The specific characteristic of Apulian houses, unlike the rest of Italy, lies in the fact that the roofs are of a Greek-Arabic style and hence are flat and not sloping. This is because the Apulian climate is extremely mild, cool, without any heavy rain or snowfall (it is rare to see deep snow as occurred in 1985).
The lack of slopes serve to direct the water into the limestone tanks found in the subsoil (commonly referred to as ' ù pozz’) that represented a useful water source given the region’s lack of water resources.

An important characteristic of the historic centre are the narrow streets full of sharp corners, blind alleys and hidden paths: a genuine urban labyrinth.
In ancient times, this layout offered a dual advantage: indeed, in the event of an enemy attack, it was a way to gain time during a possible escape, or to lay traps for the enemies by exploiting the blind alleys and tucked-away side streets.

The historic centre’s streets
The streets of Martina Franca have a characteristic dip in the middle of the street, unlike other modern streets that normally have a humpbacked road surface: when it rains the rainwater runs into the middle of the street leaving the sides dry so that water does not run into the cellars located below street level.
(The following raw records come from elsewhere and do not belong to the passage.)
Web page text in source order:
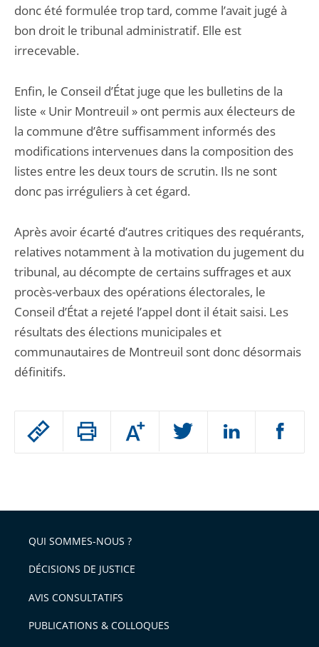
Passer
arriver
après
Augmenter
ou
l'article
pour
avant
donc été formulée trop tard, comme l’avait jugé à
bon droit le tribunal administratif. Elle est
irrecevable.
Enfin, le Conseil d’État juge que les bulletins de la
liste « Unir Montreuil » ont permis aux électeurs de
la commune d’être suffisamment informés des
modifications intervenues dans la composition des
listes entre les deux tours de scrutin. Ils ne sont
donc pas irréguliers à cet égard.
Après avoir écarté d’autres critiques des requérants,
relatives notamment à la motivation du jugement du
tribunal, au décompte de certains suffrages et aux
procès-verbaux des opérations électorales, le
Conseil d’État a rejeté l’appel dont il était saisi. Les
résultats des élections municipales et
communautaires de Montreuil sont donc désormais
définitifs.
QUI SOMMES-NOUS ?
DÉCISIONS DE JUSTICE
AVIS CONSULTATIFS
PUBLICATIONS & COLLOQUES
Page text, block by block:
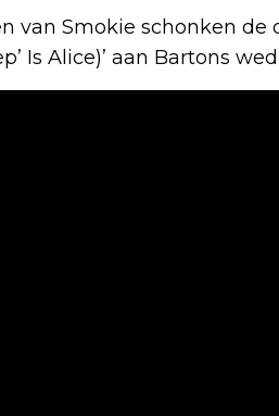
van Smokie schonken
Is Alice)’ aan Bartons
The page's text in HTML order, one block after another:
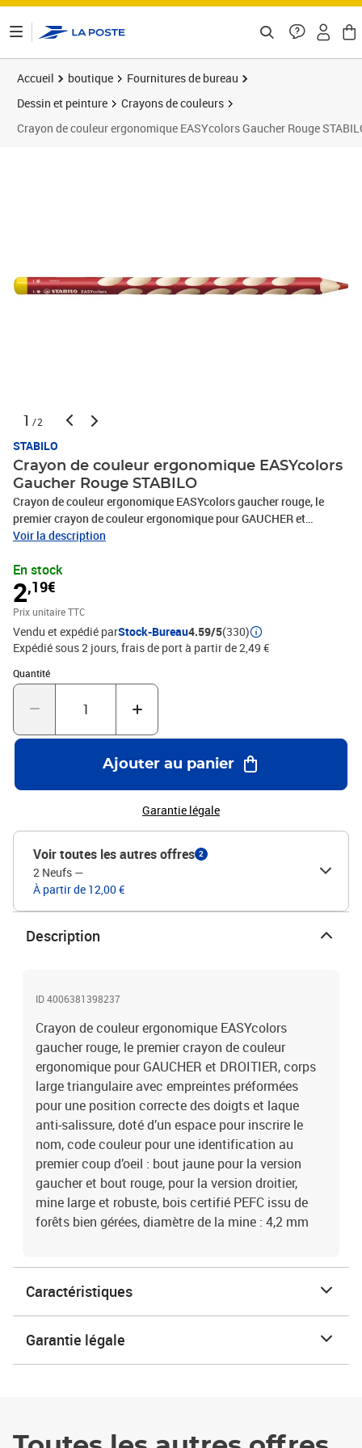
Accueil boutique
Fournitures de bureau
Dessin et peinture
Crayons de couleurs
Crayon de couleur ergonomique EASYcolors Gaucher Rouge
1 /2
STABILO
Crayon de couleur ergonomique EASYcolors
Gaucher Rouge STABILO
Crayon de couleur ergonomique EASYcolors gaucher rouge, le
premier crayon de couleur ergonomique pour GAUCHER et
DROITIER, corps large triangulaire avec empreintes préformées
d’un espace pour inscrire le nom, code couleur pour une
identification au premier coup d’oeil : bout jaune pour la version
gaucher et bout rouge, pour la version droitier, mine large et
robuste, bois certifié PEFC issu de forêts bien gérées, diamètre de
la mine : 4,2 mm
Voir la description
En stock
2,19€
Prix unitaire TTC
Vendu et expédié parStock-Bureau4.59/5(330)
Expédié sous 2 jours, frais de port à partir de 2,49 €
Quantité
Quantité : 1
Ajouter au panier
Garantie légale
Voir toutes les autres offres 2
2 Neufs —
À partir de 12,00 €
Description
ID 4006381398237
Crayon de couleur ergonomique EASYcolors
gaucher rouge, le premier crayon de couleur
ergonomique pour GAUCHER et DROITIER, corps
large triangulaire avec empreintes préformées
pour une position correcte des doigts et laque
anti-salissure, doté d’un espace pour inscrire le
nom, code couleur pour une identification au
premier coup d’oeil : bout jaune pour la version
gaucher et bout rouge, pour la version droitier,
mine large et robuste, bois certifié PEFC issu de
forêts bien gérées, diamètre de la mine : 4,2 mm
Caractéristiques
Garantie légale
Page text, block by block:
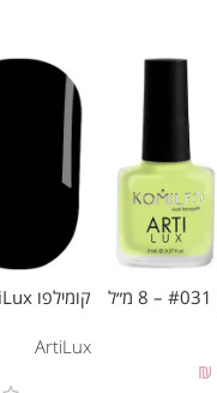
₪
קומילפו ArtiLux לק #029 – 8 מ״ל
ArtiLux
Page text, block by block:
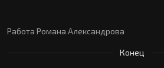
Работа Романа Александрова
Конец
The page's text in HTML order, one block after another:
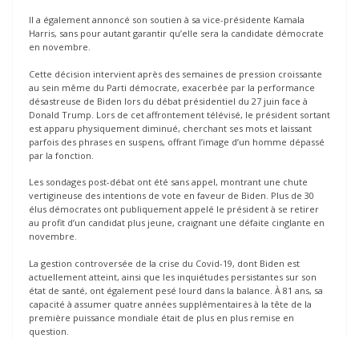
Il a également annoncé son soutien à sa vice-présidente Kamala
Harris, sans pour autant garantir qu’elle sera la candidate démocrate
en novembre.
Cette décision intervient après des semaines de pression croissante
au sein même du Parti démocrate, exacerbée par la performance
désastreuse de Biden lors du débat présidentiel du 27 juin face à
Donald Trump. Lors de cet affrontement télévisé, le président sortant
est apparu physiquement diminué, cherchant ses mots et laissant
parfois des phrases en suspens, offrant l’image d’un homme dépassé
par la fonction.
Les sondages post-débat ont été sans appel, montrant une chute
vertigineuse des intentions de vote en faveur de Biden. Plus de 30
élus démocrates ont publiquement appelé le président à se retirer
au profit d’un candidat plus jeune, craignant une défaite cinglante en
novembre.
La gestion controversée de la crise du Covid-19, dont Biden est
actuellement atteint, ainsi que les inquiétudes persistantes sur son
état de santé, ont également pesé lourd dans la balance. À 81 ans, sa
capacité à assumer quatre années supplémentaires à la tête de la
première puissance mondiale était de plus en plus remise en
question.
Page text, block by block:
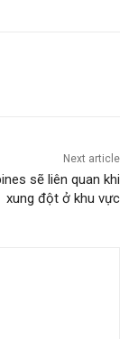
Next article
sẽ liên quan khi
xung đột ở khu vực
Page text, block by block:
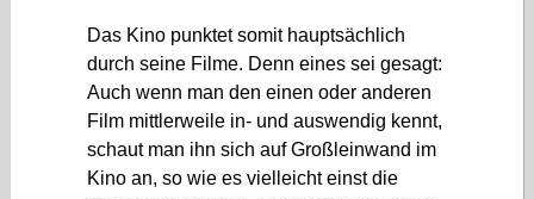
Das Kino punktet somit hauptsächlich
durch seine Filme. Denn eines sei gesagt:
Auch wenn man den einen oder anderen
Film mittlerweile in- und auswendig kennt,
schaut man ihn sich auf Großleinwand im
Kino an, so wie es vielleicht einst die
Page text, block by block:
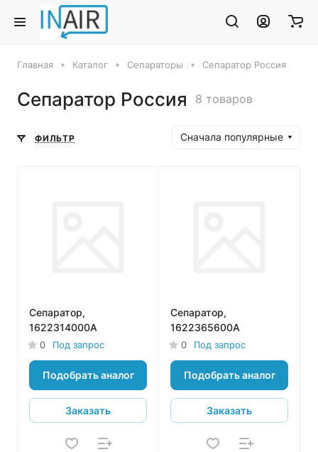
Главная Каталог Сепараторы Сепаратор Россия
Сепаратор Россия 8 товаров
ФИЛЬТР Сначала популярные
Сепаратор,
1622314000A
0 Под запрос
Подобрать аналог
Заказать
Сепаратор,
1622365600A
0 Под запрос
Подобрать аналог
Заказать
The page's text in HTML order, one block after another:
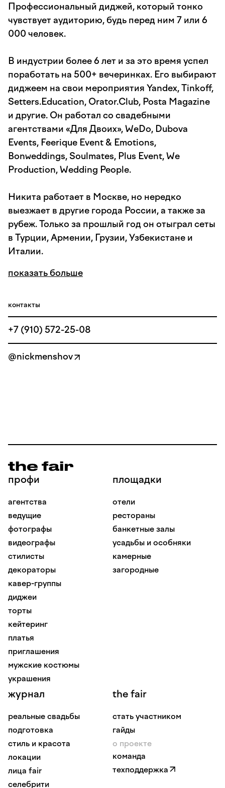
Профессиональный диджей, который тонко
чувствует аудиторию, будь перед ним 7 или 6
000 человек.
В индустрии более 6 лет и за это время успел
поработать на 500+ вечеринках. Его выбирают
диджеем на свои мероприятия Yandex, Tinkoff,
Setters.Education, Оrator.Club, Posta Magazine
и другие. Он работал со свадебными
агентствами «Для Двоих», WeDo, Dubova
Events, Feerique Event & Emotions,
Bonweddings, Soulmates, Plus Event, We
Production, Wedding People.
Никита работает в Москве, но нередко
выезжает в другие города России, а также за
рубеж. Только за прошлый год он отыграл сеты
в Турции, Армении, Грузии, Узбекистане и
Италии.
показать больше
контакты
+7 (910) 572-25-08
@nickmenshov
профи
агентства
ведущие
фотографы
видеографы
стилисты
декораторы
кавер-группы
диджеи
торты
кейтеринг
платья
приглашения
мужские костюмы
украшения
площадки
отели
рестораны
банкетные залы
усадьбы и особняки
камерные
загородные
журнал
реальные свадьбы
подготовка
стиль и красота
локации
лица fair
селебрити
the fair
стать участником
гайды
о проекте
команда
техподдержка
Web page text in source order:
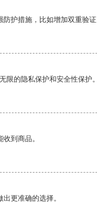
护措施，比如增加双重验
限的隐私保护和安全性保护
到商品。
更准确的选择。
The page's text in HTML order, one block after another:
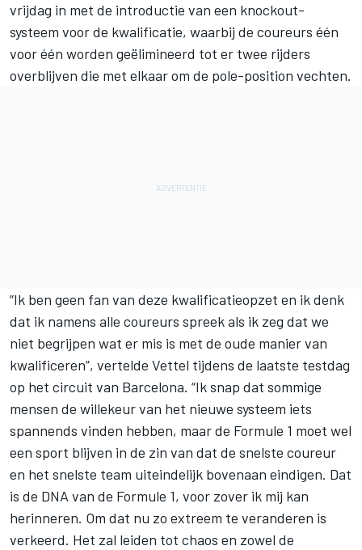
vrijdag in met de introductie van een knockout-
systeem voor de kwalificatie, waarbij de coureurs één
voor één worden geëlimineerd tot er twee rijders
overblijven die met elkaar om de pole-position vechten.
“Ik ben geen fan van deze kwalificatieopzet en ik denk
dat ik namens alle coureurs spreek als ik zeg dat we
niet begrijpen wat er mis is met de oude manier van
kwalificeren”, vertelde Vettel tijdens de laatste testdag
op het circuit van Barcelona. “Ik snap dat sommige
mensen de willekeur van het nieuwe systeem iets
spannends vinden hebben, maar de Formule 1 moet wel
een sport blijven in de zin van dat de snelste coureur
en het snelste team uiteindelijk bovenaan eindigen. Dat
is de DNA van de Formule 1, voor zover ik mij kan
herinneren. Om dat nu zo extreem te veranderen is
verkeerd. Het zal leiden tot chaos en zowel de
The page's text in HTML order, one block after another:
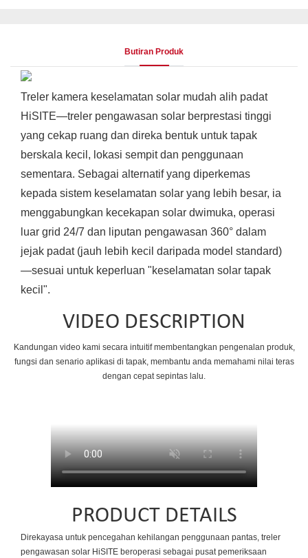
Butiran Produk
Treler kamera keselamatan solar mudah alih padat
HiSITE—treler pengawasan solar berprestasi tinggi
yang cekap ruang dan direka bentuk untuk tapak
berskala kecil, lokasi sempit dan penggunaan
sementara. Sebagai alternatif yang diperkemas
kepada sistem keselamatan solar yang lebih besar, ia
menggabungkan kecekapan solar dwimuka, operasi
luar grid 24/7 dan liputan pengawasan 360° dalam
jejak padat (jauh lebih kecil daripada model standard)
—sesuai untuk keperluan "keselamatan solar tapak
kecil".
VIDEO DESCRIPTION
Kandungan video kami secara intuitif membentangkan pengenalan produk,
fungsi dan senario aplikasi di tapak, membantu anda memahami nilai teras
dengan cepat sepintas lalu.
PRODUCT DETAILS
Direkayasa untuk pencegahan kehilangan penggunaan pantas, treler
pengawasan solar HiSITE beroperasi sebagai pusat pemeriksaan
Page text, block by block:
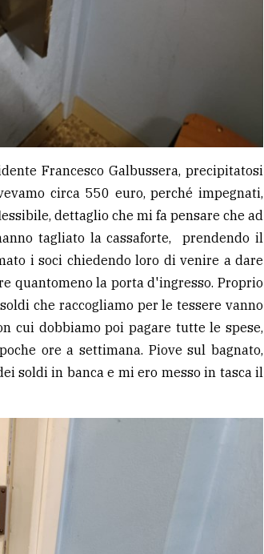
Francesco Galbussera, precipitatosi
circa 550 euro, perché impegnati,
dettaglio che mi fa pensare che ad
tagliato la cassaforte, prendendo il
i soci chiedendo loro di venire a dare
quantomeno la porta d'ingresso. Proprio
che raccogliamo per le tessere vanno
cui dobbiamo poi pagare tutte le spese,
ore a settimana. Piove sul bagnato,
soldi in banca e mi ero messo in tasca il
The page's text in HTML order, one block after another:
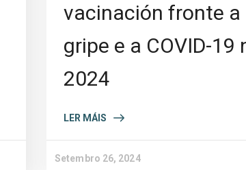
vacinación fronte a
gripe e a COVID-19
2024
LER MÁIS
Setembro 26, 2024
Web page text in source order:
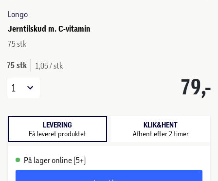
Longo
Jerntilskud m. C-vitamin
75 stk
75 stk 1,05 / stk
79,-
1
LEVERING
Få leveret produktet
KLIK&HENT
Afhent efter 2 timer
På lager online (5+)
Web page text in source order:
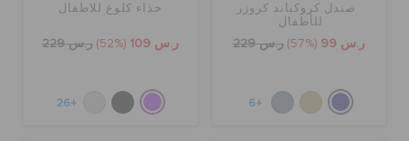
صندل كروكباند كروزر
للأطفال
ر.س 99 (57%) ر.س 229
+6
حذاء كلوغ للاطفال
ر.س 109 (52%) ر.س 229
+26
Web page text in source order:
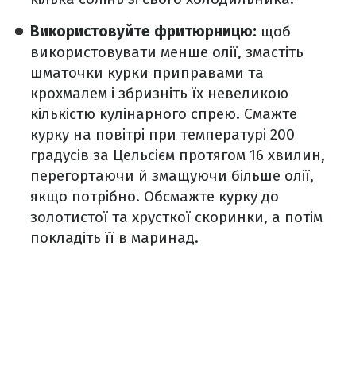
Використовуйте фритюрницю: щоб
використовувати менше олії, змастіть
шматочки курки приправами та
крохмалем і збризніть їх невеликою
кількістю кулінарного спрею. Смажте
курку на повітрі при температурі 200
градусів за Цельсієм протягом 16 хвилин,
перегортаючи й змащуючи більше олії,
якщо потрібно. Обсмажте курку до
золотистої та хрусткої скоринки, а потім
покладіть її в маринад.
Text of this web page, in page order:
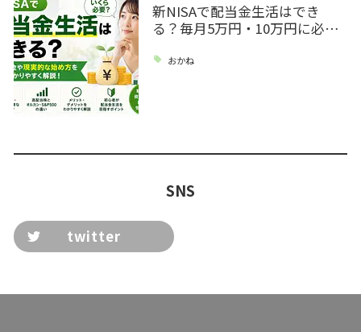
新NISAで配当金生活はでき
る？毎月5万円・10万円に必…
おかね
SNS
twitter
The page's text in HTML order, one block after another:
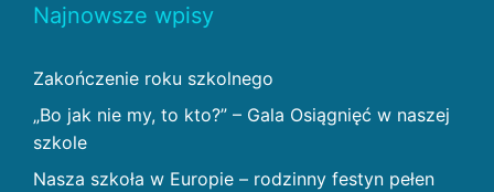
Najnowsze wpisy
Zakończenie roku szkolnego
„Bo jak nie my, to kto?” – Gala Osiągnięć w naszej
szkole
Nasza szkoła w Europie – rodzinny festyn pełen
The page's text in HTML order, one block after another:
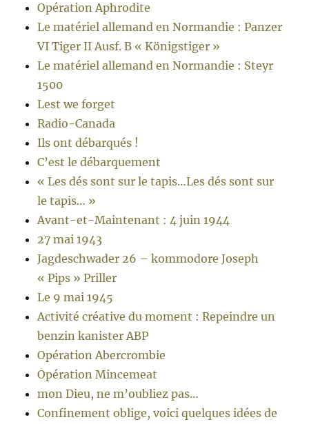
Opération Aphrodite
Le matériel allemand en Normandie : Panzer
VI Tiger II Ausf. B « Königstiger »
Le matériel allemand en Normandie : Steyr
1500
Lest we forget
Radio-Canada
Ils ont débarqués !
C’est le débarquement
« Les dés sont sur le tapis…Les dés sont sur
le tapis… »
Avant-et-Maintenant : 4 juin 1944
27 mai 1943
Jagdeschwader 26 – kommodore Joseph
« Pips » Priller
Le 9 mai 1945
Activité créative du moment : Repeindre un
benzin kanister ABP
Opération Abercrombie
Opération Mincemeat
mon Dieu, ne m’oubliez pas…
Confinement oblige, voici quelques idées de
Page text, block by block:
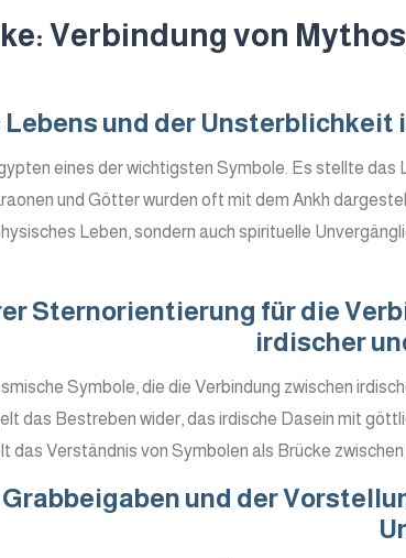
Verbindung von
Lebens und der
eines der wichtigsten Symbole. Es stellte das
und Götter wurden oft mit dem Ankh
Leben, sondern auch spirituelle
Sternorientierung für die
irdischer
Symbole, die die Verbindung zwischen
das Bestreben wider, das irdische Dasein mit
das Verständnis von Symbolen als Brücke
und der
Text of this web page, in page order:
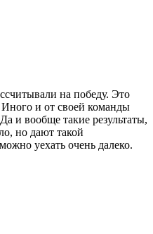
на победу. Это
и от своей команды
и вообще такие результаты,
но дают такой
уехать очень далеко.
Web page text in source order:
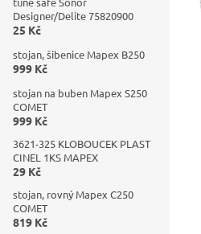
Designer/Delite 75820900
25 Kč
stojan, šibenice Mapex B250
999 Kč
stojan na buben Mapex S250
COMET
999 Kč
3621-325 KLOBOUCEK PLAST
CINEL 1KS MAPEX
29 Kč
stojan, rovný Mapex C250
COMET
819 Kč
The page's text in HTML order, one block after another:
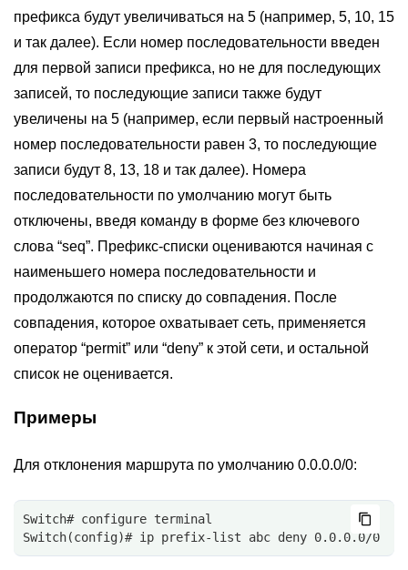
префикса будут увеличиваться на 5 (например, 5, 10, 15
и так далее). Если номер последовательности введен
для первой записи префикса, но не для последующих
записей, то последующие записи также будут
увеличены на 5 (например, если первый настроенный
номер последовательности равен 3, то последующие
записи будут 8, 13, 18 и так далее). Номера
последовательности по умолчанию могут быть
отключены, введя команду в форме без ключевого
слова “seq”. Префикс-списки оцениваются начиная с
наименьшего номера последовательности и
продолжаются по списку до совпадения. После
совпадения, которое охватывает сеть, применяется
оператор “permit” или “deny” к этой сети, и остальной
список не оценивается.
Примеры
Для отклонения маршрута по умолчанию 0.0.0.0/0:
Switch# configure terminal
Switch(config)# ip prefix-list abc deny 0.0.0.0/0
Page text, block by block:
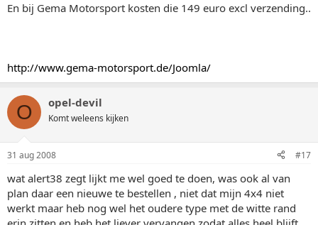
En bij Gema Motorsport kosten die 149 euro excl verzending..
http://www.gema-motorsport.de/Joomla/
O opel-devil
Komt weleens kijken
31 aug 2008 #17
wat alert38 zegt lijkt me wel goed te doen, was ook al van
plan daar een nieuwe te bestellen , niet dat mijn 4x4 niet
werkt maar heb nog wel het oudere type met de witte rand
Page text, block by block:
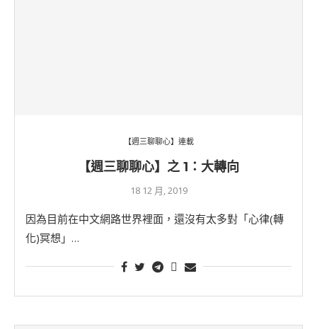
【週三聊聊心】連載
【週三聊聊心】之 1：大轉向
18 12 月, 2019
因為目前在中文網路世界裡面，還沒有太多對「心律(轉
化)冥想」…
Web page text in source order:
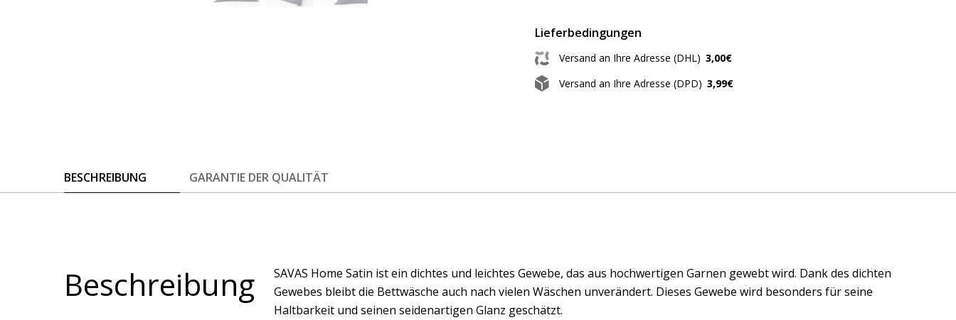
Lieferbedingungen
Versand an Ihre Adresse (DHL) 3,00€
Versand an Ihre Adresse (DPD) 3,99€
BESCHREIBUNG GARANTIE DER QUALITÄT
Beschreibung
SAVAS Home Satin ist ein dichtes und leichtes Gewebe, das aus hochwertigen Garnen gewebt wird. Dank des dichten
Gewebes bleibt die Bettwäsche auch nach vielen Wäschen unverändert. Dieses Gewebe wird besonders für seine
Haltbarkeit und seinen seidenartigen Glanz geschätzt.
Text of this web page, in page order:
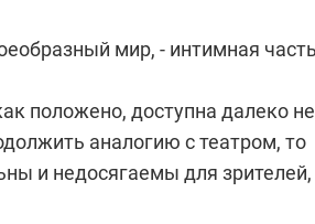
мир, - интимная
положено, доступна далеко не
аналогию с театром, то
и недосягаемы для зрителей,

From an architectural viewpoint, the historic centre is most Baroque in style, as can be seen from the churches (for example, the former Collegiate and now Basilica of San Martino).

Basilica of San Martino
Built in the second half of the 1700s, at the initiative of the archpriest Isidoro Chirulli, on the site of the former Romanesque collegiate church, it offers a perfect example of Martina Franca’s Baroque architecture.
It stands out for its marvellous, majestic facade with an image of the patron saint in the middle of the facade, sharing his cloak with a beggar at Amiens.
The church’s interior houses a wonderful, marble high altar dating from 1773, by the Neapolitan School, and the spacious chapel of the Holy Sacrament.
It houses the relics of Saint Comasia which tradition has it died as a martyr between the 2nd and 4th centuries.

Palazzo Ducale
Dating from the second half of the 1600s, it brings together Renaissance features with Baroque designs inspired by the city of Lecce and local architectural elements. It was the residence of the Caracciolo family and current houses the Town Hall.
The so-called Sala Arcadia, Sala del Mito and Sala della Bibbia, which all contain frescoes, are worthy of note.

Cuisine Martina Franca DOC is the name of the wine produced locally.
Capocollo, a typical cold meat. Local wine and aromatic herbs typical of the Mediterranean shrub are added while processing the meat, which is then smoked by burning the wood and bark of the Macedonian Oak, originating from the Balkan states and only found in Puglia.
The pigs from which the meat used in the product is obtained, are reared in Macedonian oak woods and feed on the acorns of said oak trees.
Orecchiette, fresh ear-shaped pasta produced locally, served with meatballs, meat rolls and hard ricotta cheese, or with turnip tops.